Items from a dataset
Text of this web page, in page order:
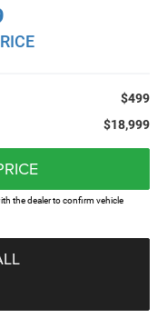
$499
$18,999
the dealer to confirm vehicle
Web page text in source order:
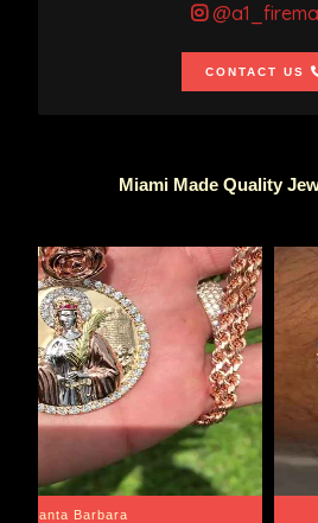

YOUR ASSIGNMENT: Although the records hold pictures, return only what remains, word for word.

PROBLEM SOLUTION:
Text of this web page, in page order:
$499
$18,999
the dealer to confirm vehicle
Web page text in source order:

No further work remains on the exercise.